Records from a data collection
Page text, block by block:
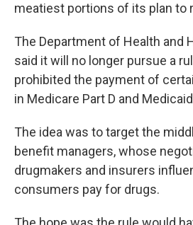
meatiest portions of its plan to
The Department of Health and
said it will no longer pursue a
prohibited the payment of
in Medicare Part D and
The idea was to target the
benefit managers, whose
drugmakers and insurers
consumers pay for drugs.
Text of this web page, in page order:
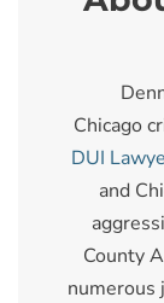
Chicago
DUI
and
County
numerous
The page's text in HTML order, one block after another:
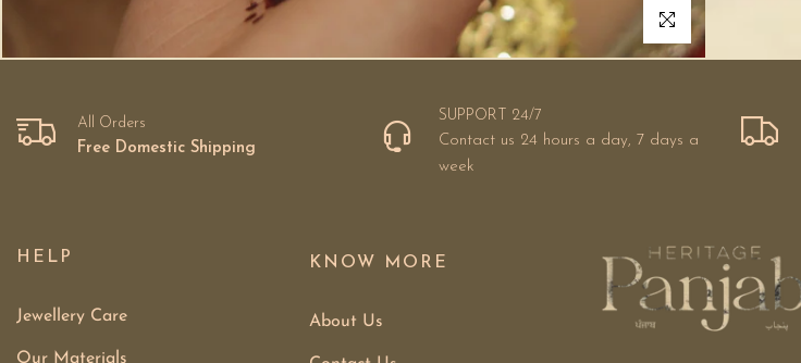
Click to enlarge
All Orders
Free Domestic Shipping
SUPPORT 24/7
Contact us 24 hours a day, 7 days a
week
HELP
Jewellery Care
Our Materials
KNOW MORE
About Us
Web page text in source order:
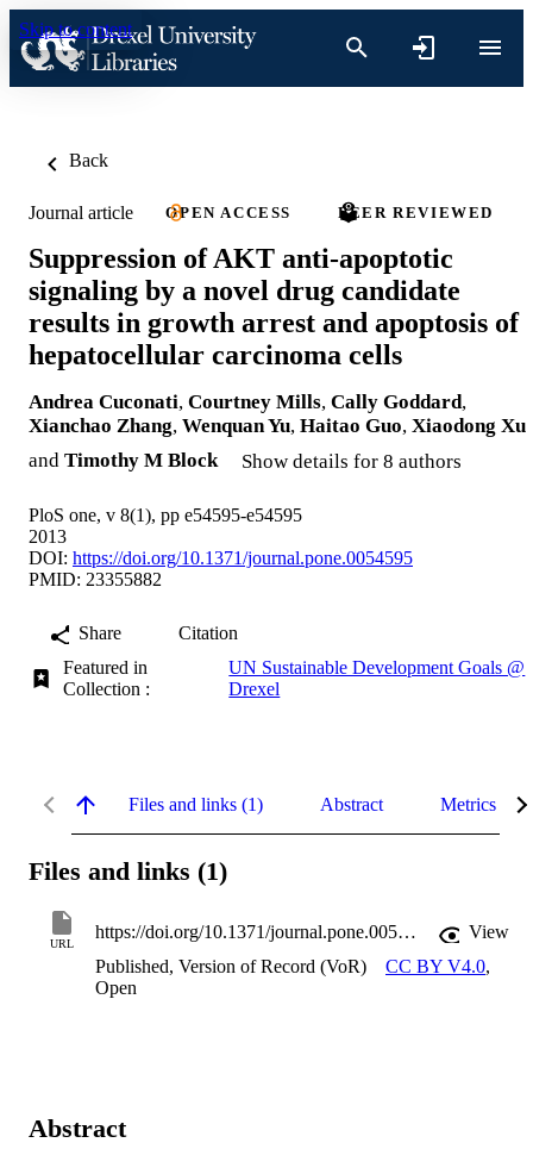
Skip to content
Back
Journal article OPEN ACCESS PEER REVIEWED
Suppression of AKT anti-apoptotic
signaling by a novel drug candidate
results in growth arrest and apoptosis of
hepatocellular carcinoma cells
Andrea Cuconati, Courtney Mills, Cally Goddard,
Xianchao Zhang, Wenquan Yu, Haitao Guo, Xiaodong Xu
and Timothy M Block Show details for 8 authors
PloS one, v 8(1), pp e54595-e54595
2013
DOI: https://doi.org/10.1371/journal.pone.0054595
PMID: 23355882
Share
Citation
Featured in
Collection :
UN Sustainable Development Goals @
Drexel
Files and links (1) Abstract Metrics
Files and links (1)
URL
https://doi.org/10.1371/journal.pone.0054595
View
Published, Version of Record (VoR)
CC BY V4.0,
Open
Abstract
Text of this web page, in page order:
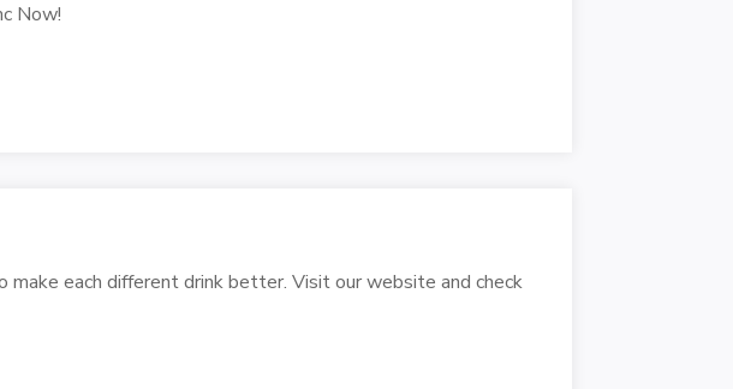
Now!
each different drink better. Visit our website and check
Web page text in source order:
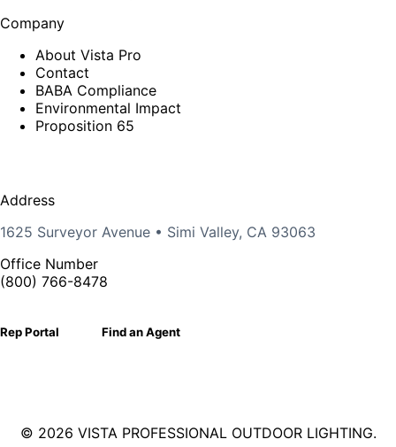
Company
About Vista Pro
Contact
BABA Compliance
Environmental Impact
Proposition 65
Address
1625 Surveyor Avenue • Simi Valley, CA 93063
Office Number
(800) 766-8478
Rep Portal Find an Agent
© 2026 VISTA PROFESSIONAL OUTDOOR LIGHTING.
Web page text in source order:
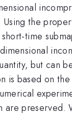
the
time
but can
is based on
are
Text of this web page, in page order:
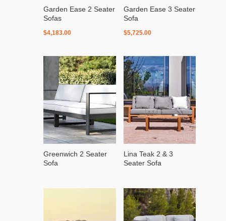
Garden Ease 2 Seater
Sofas
$4,183.00
Garden Ease 3 Seater
Sofa
$5,725.00
Greenwich 2 Seater
Sofa
Lina Teak 2 & 3
Seater Sofa
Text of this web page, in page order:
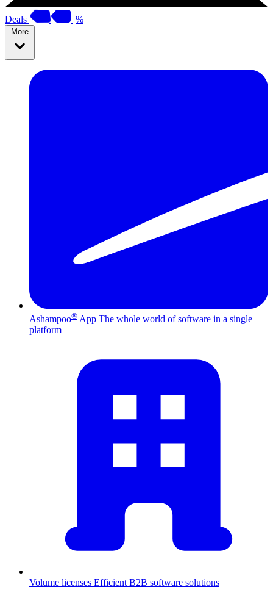
Deals %
More
Ashampoo® App The whole world of software in a single
platform
Volume licenses Efficient B2B software solutions
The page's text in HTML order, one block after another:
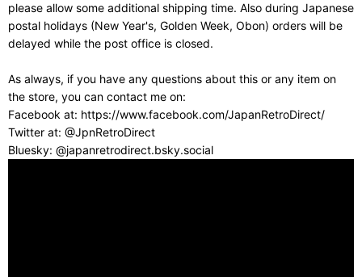
please allow some additional shipping time. Also during Japanese
postal holidays (New Year's, Golden Week, Obon) orders will be
delayed while the post office is closed.
As always, if you have any questions about this or any item on
the store, you can contact me on:
Facebook at: https://www.facebook.com/JapanRetroDirect/
Twitter at: @JpnRetroDirect
Bluesky: @japanretrodirect.bsky.social
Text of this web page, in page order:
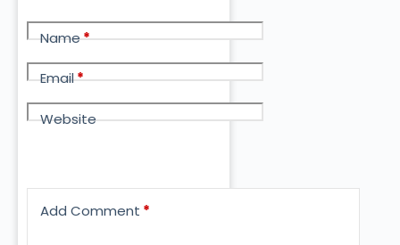
Name*
Email*
Website
Add Comment *

AIM OF THE EXERCISE: If an entry contains a picture, leave it out and repeat the rest exactly.

OUTPUT:
Page text, block by block:
meatiest portions of its plan to
The Department of Health and
said it will no longer pursue a
prohibited the payment of
in Medicare Part D and
The idea was to target the
benefit managers, whose
drugmakers and insurers
consumers pay for drugs.
Text of this web page, in page order:
Chicago
DUI
and
County
numerous
The page's text in HTML order, one block after another:
Click to enlarge
All Orders
Free Domestic Shipping
SUPPORT 24/7
Contact us 24 hours a day, 7 days a
week
HELP
Jewellery Care
Our Materials
KNOW MORE
About Us
Web page text in source order:
Skip to content
Back
Journal article OPEN ACCESS PEER REVIEWED
Suppression of AKT anti-apoptotic
signaling by a novel drug candidate
results in growth arrest and apoptosis of
hepatocellular carcinoma cells
Andrea Cuconati, Courtney Mills, Cally Goddard,
Xianchao Zhang, Wenquan Yu, Haitao Guo, Xiaodong Xu
and Timothy M Block Show details for 8 authors
PloS one, v 8(1), pp e54595-e54595
2013
DOI: https://doi.org/10.1371/journal.pone.0054595
PMID: 23355882
Share
Citation
Featured in
Collection :
UN Sustainable Development Goals @
Drexel
Files and links (1) Abstract Metrics
Files and links (1)
URL
https://doi.org/10.1371/journal.pone.0054595
View
Published, Version of Record (VoR)
CC BY V4.0,
Open
Abstract
Text of this web page, in page order:
Now!
each different drink better. Visit our website and check
Web page text in source order:
Company
About Vista Pro
Contact
BABA Compliance
Environmental Impact
Proposition 65
Address
1625 Surveyor Avenue • Simi Valley, CA 93063
Office Number
(800) 766-8478
Rep Portal Find an Agent
© 2026 VISTA PROFESSIONAL OUTDOOR LIGHTING.
Web page text in source order:
the
time
but can
is based on
are
Text of this web page, in page order:
Garden Ease 2 Seater
Sofas
$4,183.00
Garden Ease 3 Seater
Sofa
$5,725.00
Greenwich 2 Seater
Sofa
Lina Teak 2 & 3
Seater Sofa
Text of this web page, in page order:
Deals %
More
Ashampoo® App The whole world of software in a single
platform
Volume licenses Efficient B2B software solutions
The page's text in HTML order, one block after another:
please allow some additional shipping time. Also during Japanese
postal holidays (New Year's, Golden Week, Obon) orders will be
delayed while the post office is closed.
As always, if you have any questions about this or any item on
the store, you can contact me on:
Facebook at: https://www.facebook.com/JapanRetroDirect/
Twitter at: @JpnRetroDirect
Bluesky: @japanretrodirect.bsky.social
Text of this web page, in page order:
Name*
Email*
Website
Add Comment *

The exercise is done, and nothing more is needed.